The Board oversees the Company’s risk profile and management’s processes for assessing and managing risk, both as a whole Board and through its committees. At least annually, the Board reviews strategic risks and opportunities facing the Company and certain of its businesses. Other important categories of risk are assigned to designated Board committees (which are comprised solely of independent directors) that report back to the full Board. In general, the committees oversee the following risks:
- Audit Committee: risks related to financial controls, legal, regulatory and compliance issues, and the overall risk management governance structure and risk management function;
- Compensation Committee: the design and operation of the Company’s compensation programs so that they do not encourage unnecessary or excessive risk-taking; Corporate
- Governance and Business Ethics Committee: the Company’s political contributions, lobbying expenses and overall political strategy, as well as the Company’s environmental, sustainability and corporate social responsibility to minimize reputational risk and focus on future sustainability;
- Finance Committee: risks related to capital and liquidity management, incurrence and repayment of borrowings, the capital structure of the enterprise, funding of benefit plans, and the levels of insurance reserves and policyholder dividends;
- Investment Committee: investment risk, and the strength of the investment function; and
- Risk Committee: the governance of significant risks throughout the Company, the Company’s overall risk profile, and coordination of the risk oversight functions of the other Board committees.
In performing its oversight responsibilities, the Board and its committees review policies and guidelines that senior management uses to manage the Company’s exposure to material categories of risk.
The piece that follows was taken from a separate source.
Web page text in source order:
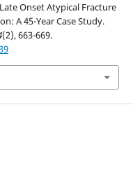
Onset Atypical Fracture
A 45-Year Case Study.
(2), 663-669.

As these issues sometimes overlap, committees hold joint meetings when appropriate and address certain issues at the full Board level. During 2016, the full Board received a report from the Chief Risk Officer on the important strategic issues and risks facing the Company. In addition, the Board and committees review the performance and functioning of the Company’s overall risk management function. The Risk Committee is comprised of the chairs of each of the other Board committees. The principal activities of the Risk Committee are to: oversee the Company’s assessment and reporting of material risks by reviewing the metrics used by management to quantify risk, applicable risk limit structures and risk mitigation strategies; review the Company’s processes and procedures for risk assessment and risk management, including the related assumptions used across the Company’s businesses and material risk types; and receive reports from management on material and emerging risk topics that are reviewed by the Company’s internal management committees.
The Company, under the Board’s oversight, is organized to promote a strong risk awareness and management culture. The Chief Risk Officer sits on many management committees and heads an independent enterprise risk management department; the General Counsel and Chief Compliance Officer also sit on key management committees and the functions they oversee operate independently of the businesses to separate management and oversight. Employee appraisals evaluate employees with respect to risk and ethics.
We monitor the risks associated with our executive compensation program and individual compensation decisions on an ongoing basis. Each year management undertakes a review of the Company’s various compensation programs to assess the risks arising from our compensation policies and practices. Management presents these risk assessments to the Compensation Committee. The risk assessments have included a review of the primary design features of the Company’s compensation plans, the process to determine compensation pools and awards for employees and an analysis of how those features could directly or indirectly encourage or mitigate risk-taking. As part of the risk assessments, it has been noted that the Company’s compensation plans allow for discretionary negative adjustments to the ultimate outcomes, which serves to mitigate risk-taking.
Moreover, senior management is subject to a share retention policy, and historically a large percentage of senior management compensation has been paid in the form of long-term equity awards. In addition, senior management compensation is paid over a multiple-year cycle, a compensation structure that is intended to align incentives with appropriate risk-taking. The Company’s general risk management controls also serve to preclude decision-makers from taking excessive risk to earn the incentives provided under our compensation plans. The Compensation Committee agreed with the conclusion that the identified risks were within our ability to effectively monitor and manage, and that our compensation programs do not encourage unnecessary or excessive risk-taking and do not create risks that are reasonably likely to have a material adverse effect on the Company.